======== Input ========
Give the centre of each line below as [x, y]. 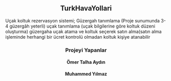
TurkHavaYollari [86, 8]
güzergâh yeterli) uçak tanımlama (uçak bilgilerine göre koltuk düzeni [82, 26]
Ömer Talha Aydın [86, 62]
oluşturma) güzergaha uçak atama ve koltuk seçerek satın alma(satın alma [84, 31]
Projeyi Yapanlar [86, 50]
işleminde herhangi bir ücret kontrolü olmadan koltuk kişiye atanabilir [78, 37]
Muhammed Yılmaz [86, 74]
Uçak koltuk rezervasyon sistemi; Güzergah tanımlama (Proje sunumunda [83, 20]
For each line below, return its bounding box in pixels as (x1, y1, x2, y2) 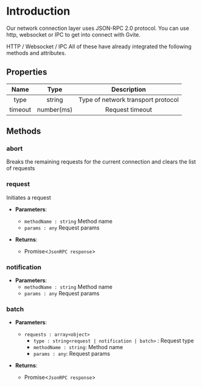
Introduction (6, 4, 71, 18)
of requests (6, 165, 35, 172)
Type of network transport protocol (78, 95, 179, 104)
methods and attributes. (6, 49, 66, 56)
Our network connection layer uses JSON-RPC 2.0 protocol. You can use (6, 24, 190, 32)
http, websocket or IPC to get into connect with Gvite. (6, 31, 141, 38)
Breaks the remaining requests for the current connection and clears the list (6, 158, 197, 165)
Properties (6, 67, 47, 78)
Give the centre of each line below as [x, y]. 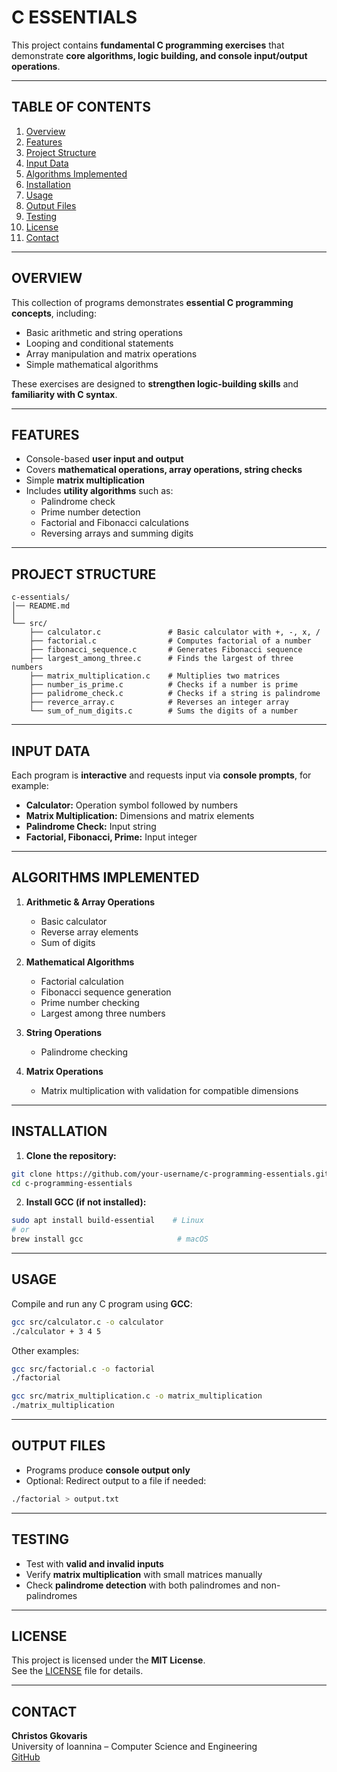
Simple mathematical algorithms [92, 364]
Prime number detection [90, 512]
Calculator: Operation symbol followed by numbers [132, 805]
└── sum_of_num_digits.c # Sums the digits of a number [164, 711]
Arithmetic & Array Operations [90, 902]
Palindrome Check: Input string [91, 826]
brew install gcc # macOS [110, 1239]
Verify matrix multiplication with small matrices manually [144, 1574]
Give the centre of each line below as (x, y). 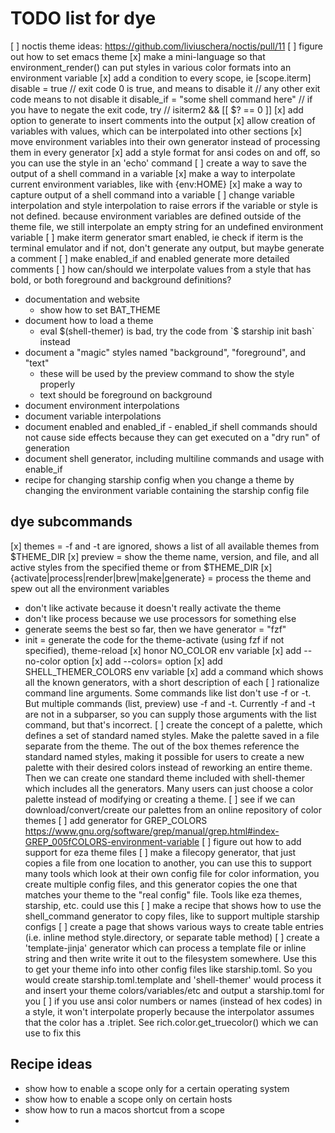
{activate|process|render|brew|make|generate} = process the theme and (161, 578)
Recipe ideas (51, 1064)
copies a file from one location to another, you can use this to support (168, 863)
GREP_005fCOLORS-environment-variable (112, 841)
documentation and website (82, 299)
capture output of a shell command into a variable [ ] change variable (152, 194)
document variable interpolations (93, 416)
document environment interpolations (102, 405)
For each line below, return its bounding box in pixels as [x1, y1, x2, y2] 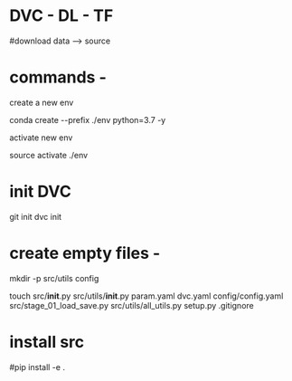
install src [9, 331, 85, 352]
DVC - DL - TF [9, 5, 114, 26]
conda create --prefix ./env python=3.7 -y [9, 114, 166, 125]
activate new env [9, 132, 73, 143]
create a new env [9, 97, 74, 108]
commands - [9, 67, 107, 88]
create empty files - [9, 243, 161, 263]
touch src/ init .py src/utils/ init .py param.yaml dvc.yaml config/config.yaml [9, 291, 284, 301]
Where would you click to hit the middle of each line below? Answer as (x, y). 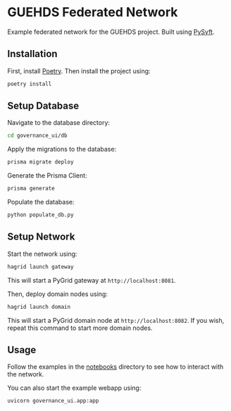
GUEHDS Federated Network (93, 12)
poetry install (30, 84)
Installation (32, 54)
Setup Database (43, 106)
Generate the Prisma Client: (47, 176)
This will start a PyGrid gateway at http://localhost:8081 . (92, 280)
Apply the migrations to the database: (62, 149)
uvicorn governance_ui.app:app (53, 401)
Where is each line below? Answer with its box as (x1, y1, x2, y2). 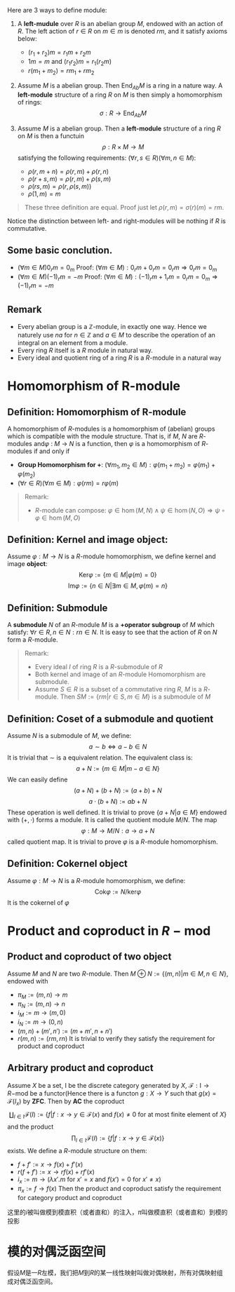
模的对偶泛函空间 (7, 1244, 107, 1260)
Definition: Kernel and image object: (7, 533, 168, 546)
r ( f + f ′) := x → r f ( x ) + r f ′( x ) (17, 1168, 95, 1176)
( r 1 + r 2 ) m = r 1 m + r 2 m (27, 48, 91, 58)
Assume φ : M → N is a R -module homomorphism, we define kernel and (7, 552, 216, 560)
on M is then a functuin (17, 131, 84, 140)
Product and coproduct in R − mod (7, 923, 211, 939)
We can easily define (7, 775, 68, 784)
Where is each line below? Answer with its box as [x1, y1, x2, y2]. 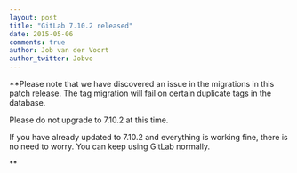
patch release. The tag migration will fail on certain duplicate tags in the [9, 88, 272, 98]
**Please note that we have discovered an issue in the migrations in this [9, 79, 275, 89]
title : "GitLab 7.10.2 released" [9, 21, 133, 30]
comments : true [9, 37, 66, 47]
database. [9, 98, 46, 107]
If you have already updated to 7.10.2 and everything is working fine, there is [9, 132, 288, 142]
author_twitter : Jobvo [9, 54, 93, 63]
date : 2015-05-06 [9, 29, 74, 38]
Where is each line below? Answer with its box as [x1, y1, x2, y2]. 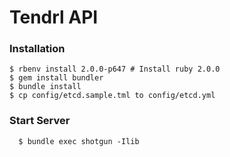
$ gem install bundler [9, 73, 104, 83]
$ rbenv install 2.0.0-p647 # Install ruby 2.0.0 [9, 64, 221, 75]
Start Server [9, 114, 71, 128]
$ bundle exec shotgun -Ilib [18, 136, 140, 146]
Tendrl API [9, 6, 99, 29]
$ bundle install [9, 82, 82, 92]
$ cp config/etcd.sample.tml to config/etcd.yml [9, 91, 216, 101]
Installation [9, 42, 66, 56]
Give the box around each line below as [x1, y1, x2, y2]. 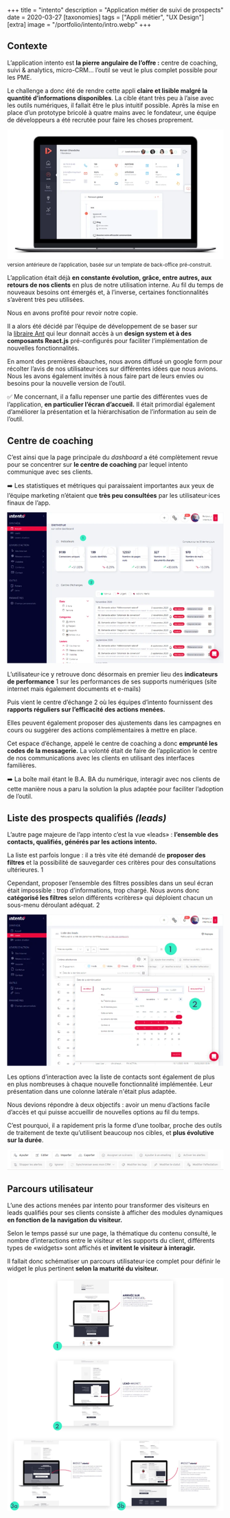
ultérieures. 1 [7, 866, 43, 874]
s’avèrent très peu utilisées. [7, 296, 84, 304]
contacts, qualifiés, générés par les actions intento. [7, 838, 158, 846]
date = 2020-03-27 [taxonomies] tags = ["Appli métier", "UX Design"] [7, 13, 205, 21]
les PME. [7, 73, 32, 81]
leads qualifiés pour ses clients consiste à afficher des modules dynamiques [7, 1209, 223, 1217]
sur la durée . [7, 1136, 44, 1144]
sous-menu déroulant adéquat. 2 [7, 901, 100, 910]
========
== Required action ==
Return the records above verbatim, leaving out images.

== Output below ==
Give the centre of each line below as [x, y]. 
TurkHavaYollari [86, 8]
güzergâh yeterli) uçak tanımlama (uçak bilgilerine göre koltuk düzeni [82, 26]
Ömer Talha Aydın [86, 62]
oluşturma) güzergaha uçak atama ve koltuk seçerek satın alma(satın alma [84, 31]
Projeyi Yapanlar [86, 50]
işleminde herhangi bir ücret kontrolü olmadan koltuk kişiye atanabilir [78, 37]
Muhammed Yılmaz [86, 74]
Uçak koltuk rezervasyon sistemi; Güzergah tanımlama (Proje sunumunda [83, 20]
For each line below, return its bounding box in pixels as (x1, y1, x2, y2) 
Introduction (6, 4, 71, 18)
of requests (6, 165, 35, 172)
Type of network transport protocol (78, 95, 179, 104)
methods and attributes. (6, 49, 66, 56)
Our network connection layer uses JSON-RPC 2.0 protocol. You can use (6, 24, 190, 32)
http, websocket or IPC to get into connect with Gvite. (6, 31, 141, 38)
Breaks the remaining requests for the current connection and clears the list (6, 158, 197, 165)
Properties (6, 67, 47, 78)
Give the centre of each line below as [x, y]. 
Simple mathematical algorithms [92, 364]
Prime number detection [90, 512]
Calculator: Operation symbol followed by numbers [132, 805]
└── sum_of_num_digits.c # Sums the digits of a number [164, 711]
Arithmetic & Array Operations [90, 902]
Palindrome Check: Input string [91, 826]
brew install gcc # macOS [110, 1239]
Verify matrix multiplication with small matrices manually [144, 1574]
Give the centre of each line below as (x, y). 
{activate|process|render|brew|make|generate} = process the theme and (161, 578)
Recipe ideas (51, 1064)
copies a file from one location to another, you can use this to support (168, 863)
GREP_005fCOLORS-environment-variable (112, 841)
documentation and website (82, 299)
capture output of a shell command into a variable [ ] change variable (152, 194)
document variable interpolations (93, 416)
document environment interpolations (102, 405)
For each line below, return its bounding box in pixels as [x1, y1, x2, y2] 
install src [9, 331, 85, 352]
DVC - DL - TF [9, 5, 114, 26]
conda create --prefix ./env python=3.7 -y [9, 114, 166, 125]
activate new env [9, 132, 73, 143]
create a new env [9, 97, 74, 108]
commands - [9, 67, 107, 88]
create empty files - [9, 243, 161, 263]
touch src/ init .py src/utils/ init .py param.yaml dvc.yaml config/config.yaml [9, 291, 284, 301]
Where would you click to hit the middle of each line below? Answer as (x, y). 
GUEHDS Federated Network (93, 12)
poetry install (30, 84)
Installation (32, 54)
Setup Database (43, 106)
Generate the Prisma Client: (47, 176)
This will start a PyGrid gateway at http://localhost:8081 . (92, 280)
Apply the migrations to the database: (62, 149)
uvicorn governance_ui.app:app (53, 401)
Where is each line below? Answer with its box as (x1, y1, x2, y2). 
模的对偶泛函空间 (7, 1244, 107, 1260)
Definition: Kernel and image object: (7, 533, 168, 546)
r ( f + f ′) := x → r f ( x ) + r f ′( x ) (17, 1168, 95, 1176)
( r 1 + r 2 ) m = r 1 m + r 2 m (27, 48, 91, 58)
Assume φ : M → N is a R -module homomorphism, we define kernel and (7, 552, 216, 560)
on M is then a functuin (17, 131, 84, 140)
Product and coproduct in R − mod (7, 923, 211, 939)
We can easily define (7, 775, 68, 784)
Where is each line below? Answer with its box as [x1, y1, x2, y2]. 
patch release. The tag migration will fail on certain duplicate tags in the [9, 88, 272, 98]
**Please note that we have discovered an issue in the migrations in this [9, 79, 275, 89]
title : "GitLab 7.10.2 released" [9, 21, 133, 30]
comments : true [9, 37, 66, 47]
database. [9, 98, 46, 107]
If you have already updated to 7.10.2 and everything is working fine, there is [9, 132, 288, 142]
author_twitter : Jobvo [9, 54, 93, 63]
date : 2015-05-06 [9, 29, 74, 38]
Where is each line below? Answer with its box as [x1, y1, x2, y2]. 
$ gem install bundler [9, 73, 104, 83]
$ rbenv install 2.0.0-p647 # Install ruby 2.0.0 [9, 64, 221, 75]
Start Server [9, 114, 71, 128]
$ bundle exec shotgun -Ilib [18, 136, 140, 146]
Tendrl API [9, 6, 99, 29]
$ bundle install [9, 82, 82, 92]
$ cp config/etcd.sample.tml to config/etcd.yml [9, 91, 216, 101]
Installation [9, 42, 66, 56]
Give the box around each line below as [x1, y1, x2, y2]. 
ultérieures. 1 [7, 866, 43, 874]
s’avèrent très peu utilisées. [7, 296, 84, 304]
contacts, qualifiés, générés par les actions intento. [7, 838, 158, 846]
date = 2020-03-27 [taxonomies] tags = ["Appli métier", "UX Design"] [7, 13, 205, 21]
les PME. [7, 73, 32, 81]
leads qualifiés pour ses clients consiste à afficher des modules dynamiques [7, 1209, 223, 1217]
sur la durée . [7, 1136, 44, 1144]
sous-menu déroulant adéquat. 2 [7, 901, 100, 910]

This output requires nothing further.